## [What the task requires]
Write out each line from the data below that includes the word "type".

## [Source data]
>>>>
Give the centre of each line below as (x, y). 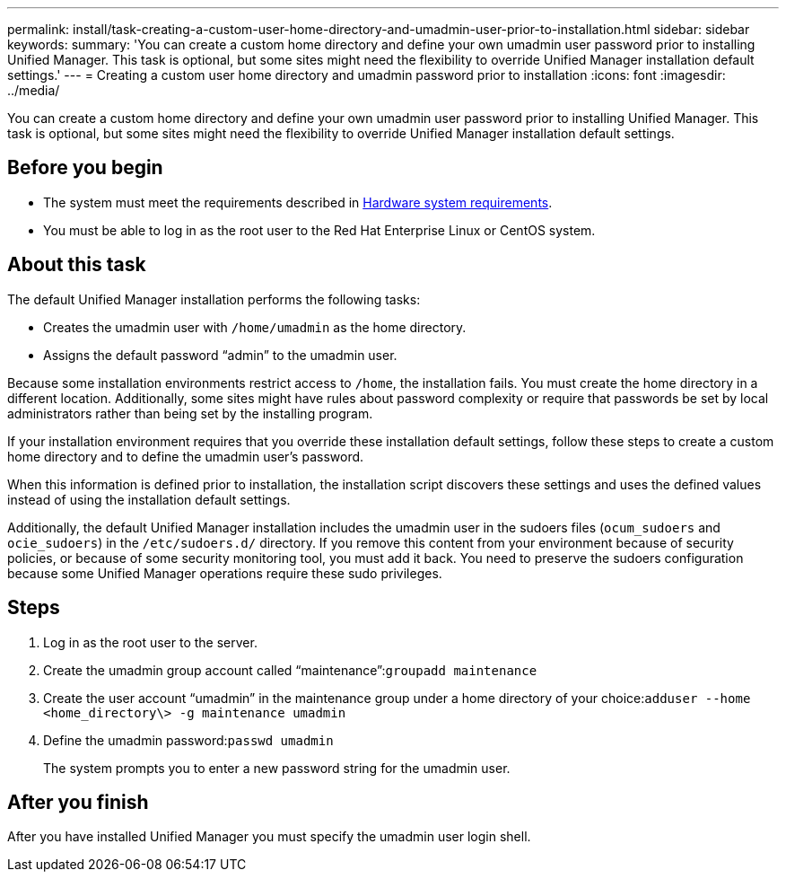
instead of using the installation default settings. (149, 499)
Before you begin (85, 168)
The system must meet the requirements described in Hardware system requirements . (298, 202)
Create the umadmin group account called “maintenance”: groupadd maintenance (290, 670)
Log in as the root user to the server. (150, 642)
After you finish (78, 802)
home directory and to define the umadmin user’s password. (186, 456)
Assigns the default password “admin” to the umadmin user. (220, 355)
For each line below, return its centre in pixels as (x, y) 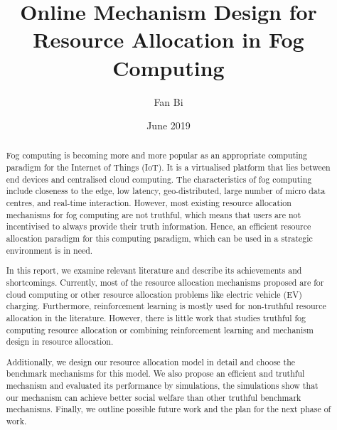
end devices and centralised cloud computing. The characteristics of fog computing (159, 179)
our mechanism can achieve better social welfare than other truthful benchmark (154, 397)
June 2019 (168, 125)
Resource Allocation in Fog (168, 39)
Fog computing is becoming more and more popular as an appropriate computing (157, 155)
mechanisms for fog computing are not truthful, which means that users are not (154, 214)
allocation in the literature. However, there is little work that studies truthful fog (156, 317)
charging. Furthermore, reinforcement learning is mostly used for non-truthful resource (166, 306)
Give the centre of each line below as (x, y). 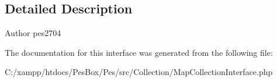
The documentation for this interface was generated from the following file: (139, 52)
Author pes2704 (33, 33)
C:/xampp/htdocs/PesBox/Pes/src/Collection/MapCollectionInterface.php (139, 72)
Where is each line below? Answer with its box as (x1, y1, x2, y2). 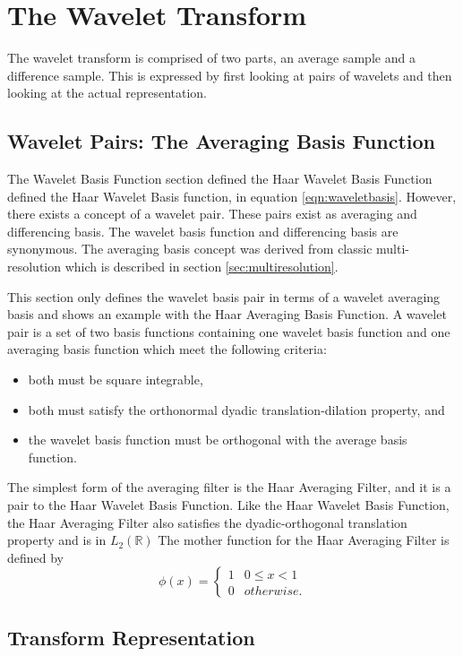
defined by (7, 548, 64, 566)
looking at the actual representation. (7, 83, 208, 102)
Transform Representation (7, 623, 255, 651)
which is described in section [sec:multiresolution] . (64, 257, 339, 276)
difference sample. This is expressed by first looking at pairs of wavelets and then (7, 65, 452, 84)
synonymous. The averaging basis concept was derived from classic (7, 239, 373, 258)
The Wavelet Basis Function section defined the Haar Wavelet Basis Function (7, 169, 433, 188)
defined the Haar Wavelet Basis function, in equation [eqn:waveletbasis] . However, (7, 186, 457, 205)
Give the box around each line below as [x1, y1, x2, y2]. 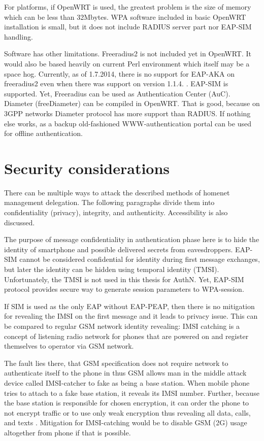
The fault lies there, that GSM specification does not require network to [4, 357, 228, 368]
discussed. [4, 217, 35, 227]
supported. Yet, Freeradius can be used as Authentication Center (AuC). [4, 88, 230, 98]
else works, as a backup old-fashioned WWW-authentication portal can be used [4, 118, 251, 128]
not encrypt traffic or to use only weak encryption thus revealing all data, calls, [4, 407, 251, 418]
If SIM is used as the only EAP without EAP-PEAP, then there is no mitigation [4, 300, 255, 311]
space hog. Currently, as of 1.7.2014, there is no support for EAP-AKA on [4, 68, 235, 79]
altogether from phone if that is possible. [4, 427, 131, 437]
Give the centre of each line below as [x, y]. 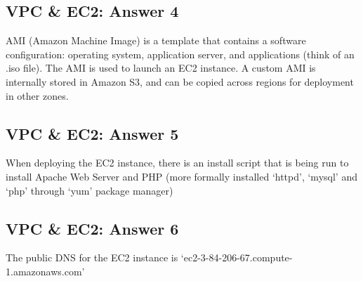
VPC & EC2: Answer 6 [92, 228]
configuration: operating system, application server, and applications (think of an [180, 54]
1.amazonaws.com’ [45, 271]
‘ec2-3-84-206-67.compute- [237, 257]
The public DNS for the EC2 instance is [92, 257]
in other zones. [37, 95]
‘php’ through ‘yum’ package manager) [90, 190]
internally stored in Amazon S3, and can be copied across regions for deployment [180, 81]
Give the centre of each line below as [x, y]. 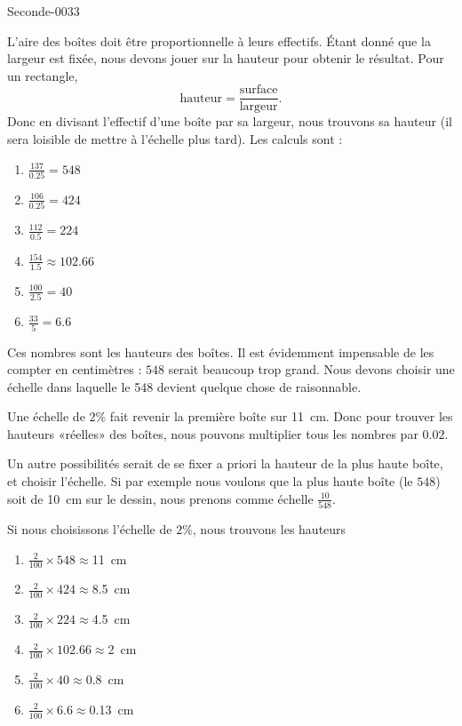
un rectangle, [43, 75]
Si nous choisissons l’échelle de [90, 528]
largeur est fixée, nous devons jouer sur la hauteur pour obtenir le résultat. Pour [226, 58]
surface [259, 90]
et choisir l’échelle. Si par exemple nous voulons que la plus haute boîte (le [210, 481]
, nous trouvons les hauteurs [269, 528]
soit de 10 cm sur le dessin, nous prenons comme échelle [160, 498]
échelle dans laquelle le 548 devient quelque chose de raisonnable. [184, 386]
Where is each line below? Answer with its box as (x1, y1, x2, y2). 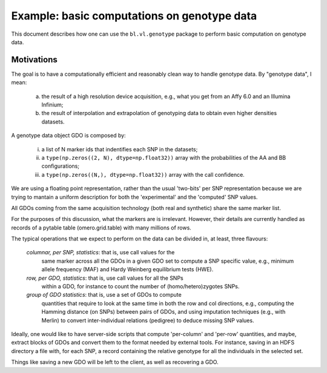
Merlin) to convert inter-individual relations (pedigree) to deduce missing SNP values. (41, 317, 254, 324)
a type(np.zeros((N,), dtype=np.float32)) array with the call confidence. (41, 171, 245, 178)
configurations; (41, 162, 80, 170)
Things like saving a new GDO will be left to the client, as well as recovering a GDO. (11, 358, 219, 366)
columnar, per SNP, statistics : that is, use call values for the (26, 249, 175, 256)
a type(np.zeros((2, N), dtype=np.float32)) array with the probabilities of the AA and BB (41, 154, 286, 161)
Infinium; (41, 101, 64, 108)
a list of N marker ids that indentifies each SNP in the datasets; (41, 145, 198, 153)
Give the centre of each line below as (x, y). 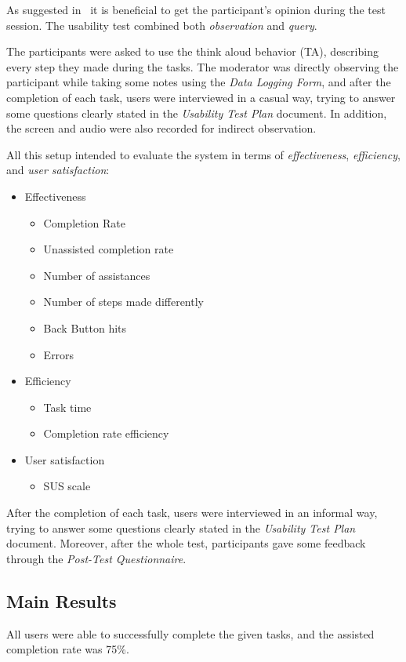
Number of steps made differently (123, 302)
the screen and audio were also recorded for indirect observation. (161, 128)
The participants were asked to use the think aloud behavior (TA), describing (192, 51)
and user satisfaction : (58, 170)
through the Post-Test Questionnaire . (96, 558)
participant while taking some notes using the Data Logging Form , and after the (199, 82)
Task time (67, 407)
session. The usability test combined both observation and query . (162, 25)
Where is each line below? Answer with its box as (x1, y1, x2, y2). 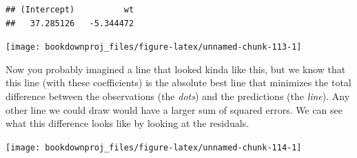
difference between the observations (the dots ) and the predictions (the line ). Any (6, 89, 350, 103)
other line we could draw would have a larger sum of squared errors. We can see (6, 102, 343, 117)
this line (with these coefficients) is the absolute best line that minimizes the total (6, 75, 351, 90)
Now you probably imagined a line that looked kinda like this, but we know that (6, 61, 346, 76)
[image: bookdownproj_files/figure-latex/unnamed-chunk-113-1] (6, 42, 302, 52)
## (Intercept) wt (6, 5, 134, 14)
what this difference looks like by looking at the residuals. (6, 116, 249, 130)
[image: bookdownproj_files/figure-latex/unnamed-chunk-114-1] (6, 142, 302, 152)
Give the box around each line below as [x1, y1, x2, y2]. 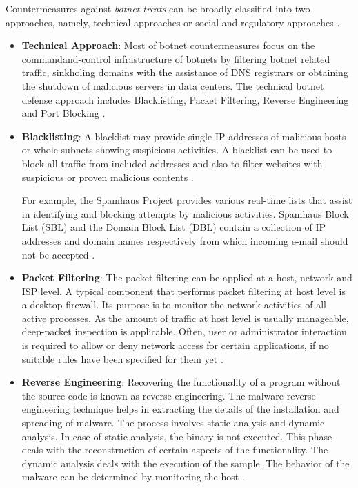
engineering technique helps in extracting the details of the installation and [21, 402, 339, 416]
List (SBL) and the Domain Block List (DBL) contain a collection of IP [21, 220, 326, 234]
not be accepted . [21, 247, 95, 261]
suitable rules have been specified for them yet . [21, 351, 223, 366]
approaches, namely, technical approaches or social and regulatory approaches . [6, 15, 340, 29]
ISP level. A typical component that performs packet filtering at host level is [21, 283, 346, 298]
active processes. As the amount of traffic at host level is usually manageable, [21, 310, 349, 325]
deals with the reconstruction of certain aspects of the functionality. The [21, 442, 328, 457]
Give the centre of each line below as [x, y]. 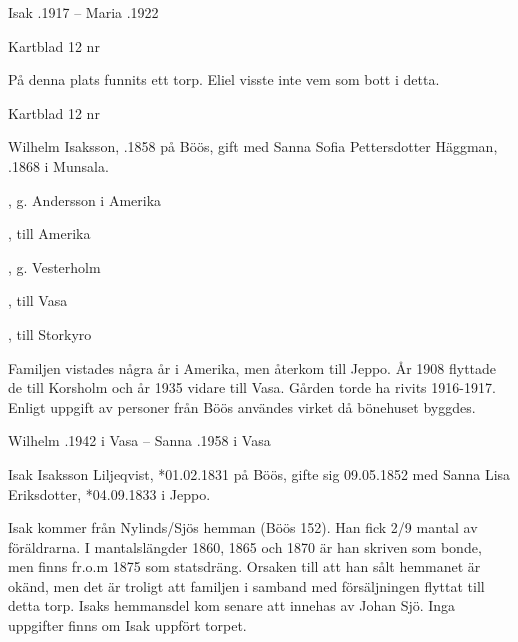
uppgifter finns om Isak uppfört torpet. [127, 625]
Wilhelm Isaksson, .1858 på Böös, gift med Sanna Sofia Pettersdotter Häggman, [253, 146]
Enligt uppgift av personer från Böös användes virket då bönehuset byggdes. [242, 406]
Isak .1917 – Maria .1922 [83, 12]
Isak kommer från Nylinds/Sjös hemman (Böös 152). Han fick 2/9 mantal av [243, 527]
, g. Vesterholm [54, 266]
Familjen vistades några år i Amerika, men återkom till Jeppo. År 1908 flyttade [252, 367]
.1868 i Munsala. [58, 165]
<<<<
## [Answer section]
a type(np.zeros((N,), dtype=np.float32)) array with the call confidence. (41, 171, 245, 178)
a type(np.zeros((2, N), dtype=np.float32)) array with the probabilities of the AA and BB (41, 154, 286, 161)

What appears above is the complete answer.